Re: Inverse chirp z
- From: "Steven G. Johnson" <stevenj@xxxxxxxxxxxx>
- Date: Tue, 25 Mar 2008 23:31:22 -0700 (PDT)
On Mar 25, 9:11 am, Pawel <prulikow...@xxxxxxxxx> wrote:
Just a quick question - would anyone know how to perform inverse chirp
z in Matlab. I know that this type of algorithm is used in commercial
equipment that performs calculation of impulse response form frequency
domain data. It looks like chirp z and especially inverse transform is
some sort of mystery. I found a couple posts over the net but majority
of them never got any replies, what's wrong with chirp z people?
First of all, you have to separate the algorithm from the
transformation.
The chirp z-transform algorithm is an algorithm by Rabiner et al., a
variant of Bluestein's 1968 FFT algorithm, to compute sampled Z
transforms. Choose a particular sampling, and that defines the
sampled transform; if the sampling is regularly spaced in a particular
way, you can then use the CZT algorithm to compute it efficiently.
Regarding the inverse, you first have to ask whether the operation you
want to perform is even invertible. (It is perfectly possible to
perform the chirp z-transform algorithm to compute a sampled z-
transform with fewer outputs than inputs, in which case the transform
is certainly not invertible.) However, let me suppose you are
computing equal numbers of inputs and outputs.
It is not correct, as another poster suggested, to simply perform the
same transform with conjugated coefficients, because the sampled Z
transform in general is not a unitary operation (unlike the discrete
Fourier transform, a *very* special case of the sampled Z transform),
even for the case where you are sampling with z on the unit circle.
What you want to do, in principle, is to simply invert each step of
the chirp z-transform algorithm.
For z on the unit circle, the chirp z-transform algorithm consists of
three steps: multiply the input signal by a chirp, convolve with a
chirp (i.e. FFT and multiply by the FFT of the chirp and then inverse
FFT), and then multiply by a conjugated chirp, as described e.g. in
the Wikipedia article on Bluestein's algorithm. To invert these
steps, you would divide by the conjugated chirp (i.e. multiply by the
chirp), deconvolve with the chirp (i.e. FFT and divide by the FFT of
the chirp and then inverse FFT), and then divide by the chirp (i.e.
multiply by the conjugated chirp). For z not on the circle, the
process is similar but it doesn't involve a chirp on the unit circle.

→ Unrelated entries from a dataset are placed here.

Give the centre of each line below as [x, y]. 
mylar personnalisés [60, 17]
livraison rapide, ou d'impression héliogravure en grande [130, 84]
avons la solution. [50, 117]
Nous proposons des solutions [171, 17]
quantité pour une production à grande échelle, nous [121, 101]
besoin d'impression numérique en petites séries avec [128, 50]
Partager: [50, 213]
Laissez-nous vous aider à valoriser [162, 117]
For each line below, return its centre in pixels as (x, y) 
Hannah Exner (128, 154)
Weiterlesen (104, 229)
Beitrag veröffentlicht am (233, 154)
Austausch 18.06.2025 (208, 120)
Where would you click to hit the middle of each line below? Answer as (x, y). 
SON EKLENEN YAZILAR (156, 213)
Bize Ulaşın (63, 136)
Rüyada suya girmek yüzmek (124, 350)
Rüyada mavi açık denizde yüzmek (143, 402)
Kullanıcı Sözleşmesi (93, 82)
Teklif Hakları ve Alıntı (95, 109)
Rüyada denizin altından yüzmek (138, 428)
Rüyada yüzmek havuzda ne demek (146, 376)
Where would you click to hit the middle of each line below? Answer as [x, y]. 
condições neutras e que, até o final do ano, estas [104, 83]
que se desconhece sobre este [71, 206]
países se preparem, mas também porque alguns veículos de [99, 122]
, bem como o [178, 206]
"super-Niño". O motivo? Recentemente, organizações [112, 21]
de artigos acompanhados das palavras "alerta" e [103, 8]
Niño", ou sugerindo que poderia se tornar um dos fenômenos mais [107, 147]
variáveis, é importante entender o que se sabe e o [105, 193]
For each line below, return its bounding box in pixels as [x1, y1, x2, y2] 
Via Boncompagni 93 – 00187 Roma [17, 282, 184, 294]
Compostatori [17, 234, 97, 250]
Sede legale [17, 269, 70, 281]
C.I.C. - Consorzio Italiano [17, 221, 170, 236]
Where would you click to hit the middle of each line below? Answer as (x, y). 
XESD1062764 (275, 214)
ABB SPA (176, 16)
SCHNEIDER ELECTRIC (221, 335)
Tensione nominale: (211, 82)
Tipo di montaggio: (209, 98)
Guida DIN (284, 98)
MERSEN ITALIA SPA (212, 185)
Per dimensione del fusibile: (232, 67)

The numerical stability of this process will likely depend very
strongly on the particular sampling of the Z transform that you use.

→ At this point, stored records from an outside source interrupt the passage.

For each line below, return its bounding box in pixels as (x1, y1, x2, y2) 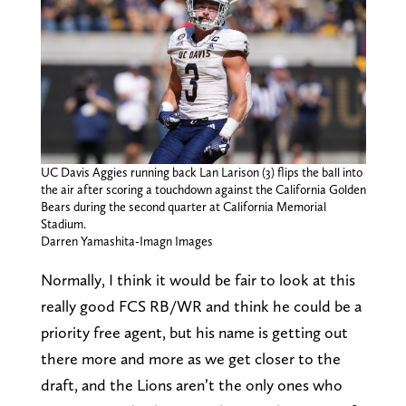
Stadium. (40, 217, 86, 232)
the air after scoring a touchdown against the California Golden (40, 182, 366, 198)
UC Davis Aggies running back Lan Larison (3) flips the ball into (40, 165, 362, 180)
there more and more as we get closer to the (40, 349, 341, 369)
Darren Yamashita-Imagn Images (40, 234, 213, 249)
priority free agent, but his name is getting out (40, 323, 348, 343)
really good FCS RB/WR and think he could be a (40, 296, 362, 316)
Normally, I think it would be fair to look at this (40, 270, 355, 290)
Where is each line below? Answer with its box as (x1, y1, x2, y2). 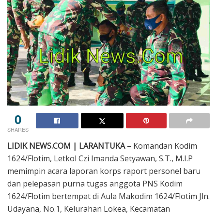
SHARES (7, 125, 29, 133)
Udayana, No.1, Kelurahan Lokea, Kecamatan (7, 203, 170, 214)
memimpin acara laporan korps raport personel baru (7, 165, 201, 176)
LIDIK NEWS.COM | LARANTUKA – (7, 140, 131, 151)
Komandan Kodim (131, 140, 197, 151)
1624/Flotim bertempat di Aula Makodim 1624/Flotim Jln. (7, 190, 210, 201)
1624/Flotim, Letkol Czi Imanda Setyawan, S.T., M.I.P (7, 153, 193, 164)
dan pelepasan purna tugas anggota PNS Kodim (7, 178, 183, 189)
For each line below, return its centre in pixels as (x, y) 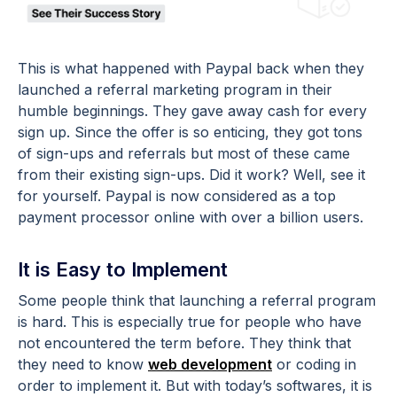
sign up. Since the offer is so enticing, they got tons (190, 132)
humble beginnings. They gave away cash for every (192, 110)
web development (210, 364)
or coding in (314, 364)
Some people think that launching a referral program (197, 300)
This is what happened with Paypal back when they (191, 68)
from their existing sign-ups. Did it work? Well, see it (191, 174)
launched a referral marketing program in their (175, 89)
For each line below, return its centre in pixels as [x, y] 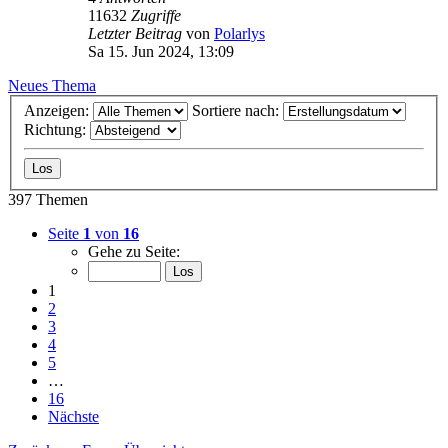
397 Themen [48, 200]
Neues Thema [52, 85]
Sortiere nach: [237, 111]
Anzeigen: [58, 111]
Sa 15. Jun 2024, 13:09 [161, 51]
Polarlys [239, 33]
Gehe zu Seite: [134, 252]
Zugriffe [156, 15]
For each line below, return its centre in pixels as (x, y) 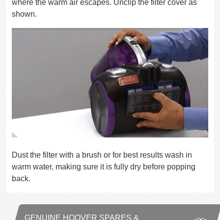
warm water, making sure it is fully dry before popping (104, 167)
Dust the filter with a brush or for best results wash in (102, 155)
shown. (24, 14)
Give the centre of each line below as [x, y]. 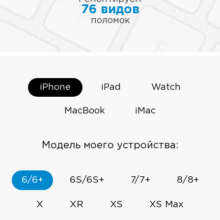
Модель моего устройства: [110, 146]
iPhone [55, 88]
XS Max [166, 205]
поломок [110, 21]
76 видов [110, 10]
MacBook [84, 111]
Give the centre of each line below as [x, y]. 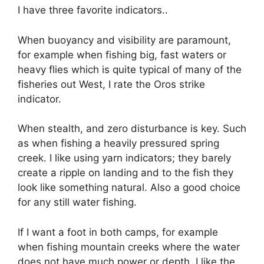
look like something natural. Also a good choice [129, 188]
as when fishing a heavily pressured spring [118, 143]
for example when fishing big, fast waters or [122, 55]
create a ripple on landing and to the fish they [126, 173]
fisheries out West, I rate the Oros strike [111, 84]
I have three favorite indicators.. [93, 10]
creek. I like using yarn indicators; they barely [124, 158]
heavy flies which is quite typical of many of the [130, 69]
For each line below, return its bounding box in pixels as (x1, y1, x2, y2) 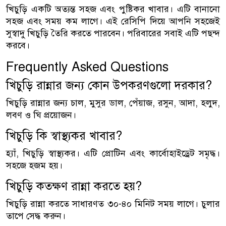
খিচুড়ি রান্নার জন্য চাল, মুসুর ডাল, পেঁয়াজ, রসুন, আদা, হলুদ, (6, 97, 220, 108)
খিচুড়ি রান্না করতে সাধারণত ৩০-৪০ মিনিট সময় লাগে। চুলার (6, 198, 220, 209)
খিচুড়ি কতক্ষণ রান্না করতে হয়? (6, 179, 142, 194)
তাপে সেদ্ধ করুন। (6, 210, 66, 221)
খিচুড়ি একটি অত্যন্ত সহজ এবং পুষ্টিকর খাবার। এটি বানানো (6, 3, 220, 15)
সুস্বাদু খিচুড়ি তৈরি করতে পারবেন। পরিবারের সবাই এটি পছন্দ (6, 27, 220, 39)
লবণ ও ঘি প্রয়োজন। (6, 109, 76, 121)
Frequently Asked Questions (6, 59, 168, 75)
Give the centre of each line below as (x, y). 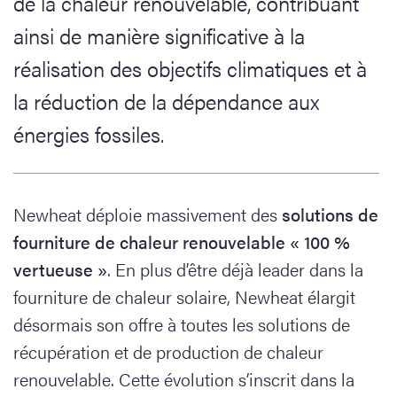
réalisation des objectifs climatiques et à (190, 68)
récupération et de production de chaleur (168, 351)
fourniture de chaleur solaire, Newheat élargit (184, 296)
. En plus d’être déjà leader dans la (235, 269)
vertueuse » (60, 269)
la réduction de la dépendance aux (167, 101)
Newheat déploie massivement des (145, 214)
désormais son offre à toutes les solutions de (182, 324)
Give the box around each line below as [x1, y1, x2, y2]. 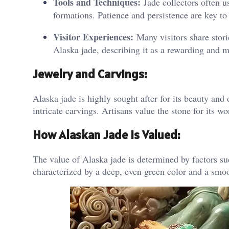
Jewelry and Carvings [33, 65, 144, 82]
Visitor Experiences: [53, 30, 133, 43]
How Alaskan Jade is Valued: [33, 126, 180, 143]
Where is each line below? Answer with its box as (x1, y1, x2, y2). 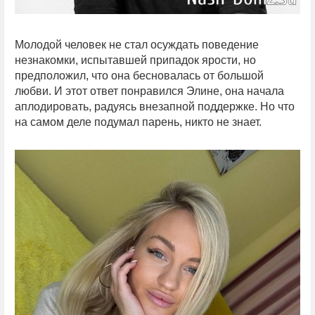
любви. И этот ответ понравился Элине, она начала (15, 85, 284, 98)
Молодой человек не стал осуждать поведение (15, 39, 259, 51)
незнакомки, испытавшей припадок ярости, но (15, 54, 256, 67)
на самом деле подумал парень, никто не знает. (15, 116, 262, 129)
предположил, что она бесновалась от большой (15, 70, 264, 82)
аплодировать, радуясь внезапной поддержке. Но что (15, 101, 295, 113)
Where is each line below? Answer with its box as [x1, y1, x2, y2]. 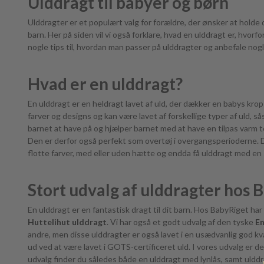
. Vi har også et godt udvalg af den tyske [107, 217, 255, 227]
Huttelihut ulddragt [28, 217, 107, 227]
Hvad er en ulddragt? [28, 74, 183, 94]
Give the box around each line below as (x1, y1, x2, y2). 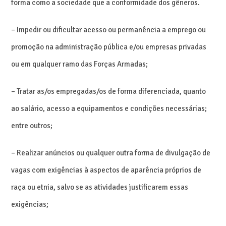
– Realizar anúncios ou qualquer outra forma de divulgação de (11, 148, 211, 157)
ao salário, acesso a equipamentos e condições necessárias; (11, 103, 207, 113)
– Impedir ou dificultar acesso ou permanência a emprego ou (11, 25, 206, 34)
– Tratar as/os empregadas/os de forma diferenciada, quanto (11, 86, 206, 96)
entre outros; (11, 121, 53, 130)
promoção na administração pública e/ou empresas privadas (11, 42, 207, 51)
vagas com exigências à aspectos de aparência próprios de (11, 165, 202, 175)
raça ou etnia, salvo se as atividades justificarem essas (11, 182, 189, 192)
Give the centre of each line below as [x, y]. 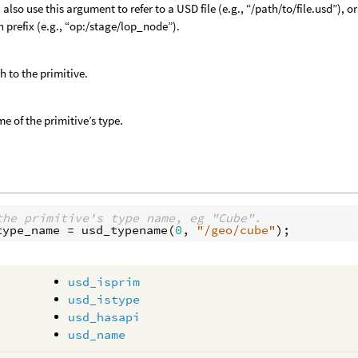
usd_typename [124, 229]
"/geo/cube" [236, 229]
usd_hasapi [104, 317]
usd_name [97, 334]
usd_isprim [104, 282]
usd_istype [104, 299]
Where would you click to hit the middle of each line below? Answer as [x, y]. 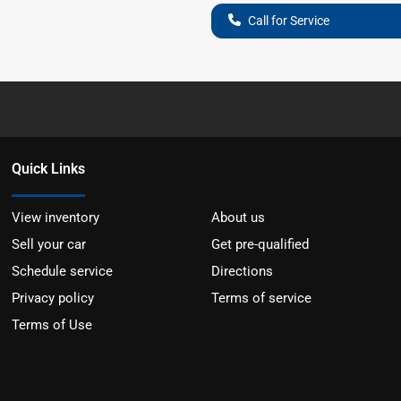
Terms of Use [52, 324]
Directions [242, 271]
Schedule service [63, 271]
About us [238, 217]
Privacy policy [53, 298]
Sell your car [49, 244]
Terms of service [261, 298]
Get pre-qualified [260, 244]
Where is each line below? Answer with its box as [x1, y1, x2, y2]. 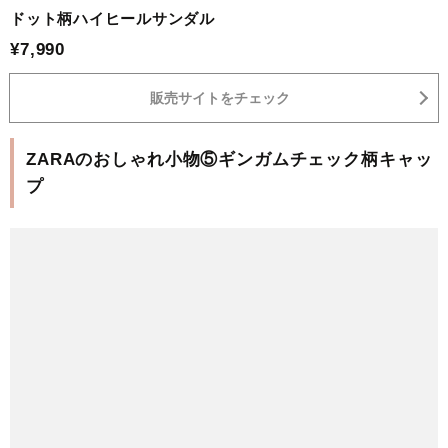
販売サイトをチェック [149, 89, 290, 106]
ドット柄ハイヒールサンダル [10, 9, 215, 27]
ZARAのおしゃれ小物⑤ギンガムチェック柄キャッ [26, 149, 433, 169]
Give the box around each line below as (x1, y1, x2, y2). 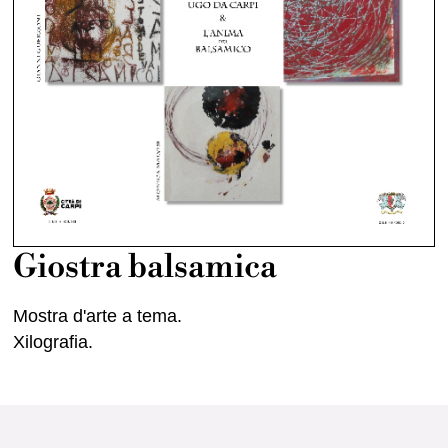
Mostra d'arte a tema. (13, 306, 183, 327)
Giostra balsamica (13, 247, 278, 288)
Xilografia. (13, 332, 94, 353)
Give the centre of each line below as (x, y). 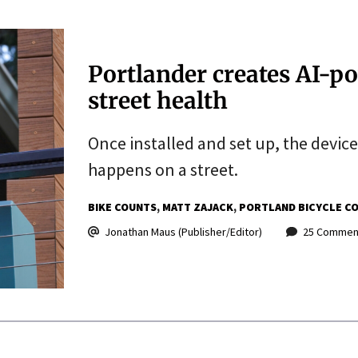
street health (157, 100)
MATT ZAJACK (197, 207)
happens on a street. (163, 169)
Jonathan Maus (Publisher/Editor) (183, 231)
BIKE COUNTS (122, 207)

e.g. if you have a broad-bandwidth signal but your sampling of the Z
transform is on a small segment of the unit circle (i.e., within a
small bandwidth), I would expect inherent numerical instabilities even
if you use the same number of input and output points. (I haven't
tried it; this is just my best guess.) As another example, problems
involving purely real z (i.e. where your Z transform is a sum of
decaying exponentials) are well known to be numerically unstable to
invert in general.
In other words, beware that the problem you are trying to solve (like
many inverse problems and inverse-scattering problems, which have
whole journals devoted to them) may be intrinsically ill-posed, and
you may need some kind of additional regularization assumption to
obtain a sensible answer.
Regards,
Steven G. Johnson
.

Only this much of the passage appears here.